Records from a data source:
--- START ---

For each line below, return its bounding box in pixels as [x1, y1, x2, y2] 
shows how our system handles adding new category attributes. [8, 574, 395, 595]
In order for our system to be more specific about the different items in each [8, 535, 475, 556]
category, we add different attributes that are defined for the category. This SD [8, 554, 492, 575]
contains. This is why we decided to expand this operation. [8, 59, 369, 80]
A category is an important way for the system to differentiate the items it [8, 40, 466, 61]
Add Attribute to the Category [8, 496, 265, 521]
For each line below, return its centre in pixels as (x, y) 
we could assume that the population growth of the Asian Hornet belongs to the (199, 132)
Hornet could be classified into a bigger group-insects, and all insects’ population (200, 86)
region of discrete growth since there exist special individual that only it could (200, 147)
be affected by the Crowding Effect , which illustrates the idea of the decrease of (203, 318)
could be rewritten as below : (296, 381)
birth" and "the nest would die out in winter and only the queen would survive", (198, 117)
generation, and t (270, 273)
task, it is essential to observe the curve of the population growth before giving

--- END ---
--- START ---

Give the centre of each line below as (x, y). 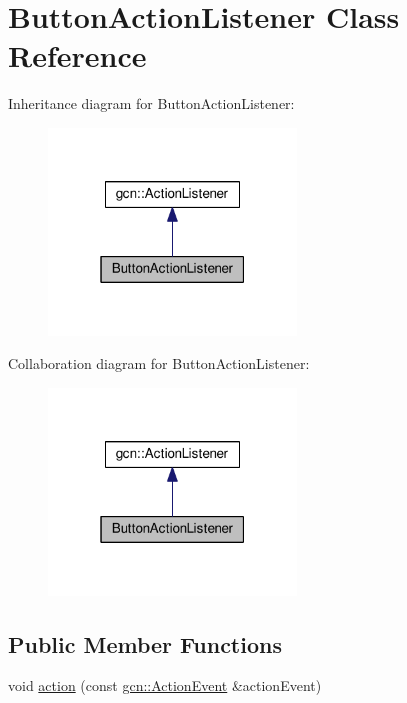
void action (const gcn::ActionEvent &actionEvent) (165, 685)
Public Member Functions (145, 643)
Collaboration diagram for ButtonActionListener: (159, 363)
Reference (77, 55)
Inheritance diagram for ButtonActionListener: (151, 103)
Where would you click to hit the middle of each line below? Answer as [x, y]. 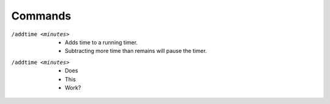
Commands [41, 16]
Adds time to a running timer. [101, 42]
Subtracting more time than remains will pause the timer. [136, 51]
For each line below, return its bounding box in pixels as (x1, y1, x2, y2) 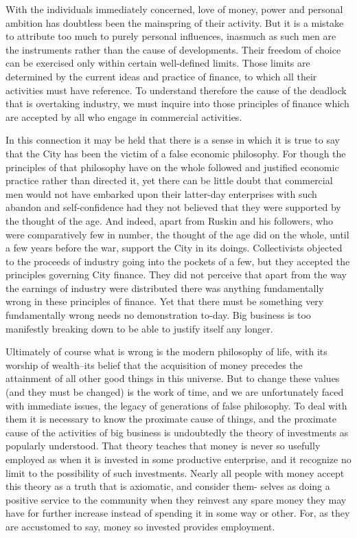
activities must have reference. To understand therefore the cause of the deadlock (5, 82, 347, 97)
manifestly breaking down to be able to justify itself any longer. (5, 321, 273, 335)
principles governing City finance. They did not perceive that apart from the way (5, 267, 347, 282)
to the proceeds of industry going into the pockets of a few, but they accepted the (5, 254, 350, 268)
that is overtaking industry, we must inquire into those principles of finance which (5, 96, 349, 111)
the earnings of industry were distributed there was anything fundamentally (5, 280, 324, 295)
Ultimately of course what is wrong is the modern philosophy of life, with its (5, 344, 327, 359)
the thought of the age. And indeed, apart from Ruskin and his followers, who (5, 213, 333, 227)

--- END ---
--- START ---

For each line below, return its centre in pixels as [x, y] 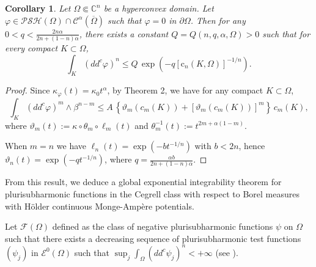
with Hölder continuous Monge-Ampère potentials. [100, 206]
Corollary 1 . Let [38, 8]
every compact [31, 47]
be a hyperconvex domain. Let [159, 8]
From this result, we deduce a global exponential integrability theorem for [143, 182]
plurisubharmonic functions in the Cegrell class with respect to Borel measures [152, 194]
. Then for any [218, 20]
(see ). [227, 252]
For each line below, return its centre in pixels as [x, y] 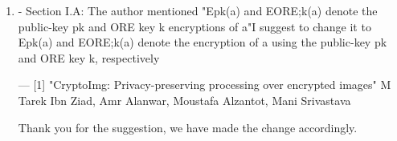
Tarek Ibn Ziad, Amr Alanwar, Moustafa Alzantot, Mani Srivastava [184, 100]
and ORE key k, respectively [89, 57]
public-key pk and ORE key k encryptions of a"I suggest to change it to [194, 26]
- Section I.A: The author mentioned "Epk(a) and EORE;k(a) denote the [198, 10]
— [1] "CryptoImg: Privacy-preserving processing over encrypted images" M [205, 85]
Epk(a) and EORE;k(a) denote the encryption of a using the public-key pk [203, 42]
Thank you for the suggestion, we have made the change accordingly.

--- END ---

How to complete this task.
Would you transcribe the lines above exactly, going from the line bearing "Where would you" through the line bearing "Ultimately of course", and drop the pictures from the copy?

Expected answer.
Where would you click to hit the middle of each line below? Answer as [x, y]. 
Commands [41, 16]
Adds time to a running timer. [101, 42]
Subtracting more time than remains will pause the timer. [136, 51]
For each line below, return its bounding box in pixels as (x1, y1, x2, y2) 
activities must have reference. To understand therefore the cause of the deadlock (5, 82, 347, 97)
manifestly breaking down to be able to justify itself any longer. (5, 321, 273, 335)
principles governing City finance. They did not perceive that apart from the way (5, 267, 347, 282)
to the proceeds of industry going into the pockets of a few, but they accepted the (5, 254, 350, 268)
that is overtaking industry, we must inquire into those principles of finance which (5, 96, 349, 111)
the earnings of industry were distributed there was anything fundamentally (5, 280, 324, 295)
Ultimately of course what is wrong is the modern philosophy of life, with its (5, 344, 327, 359)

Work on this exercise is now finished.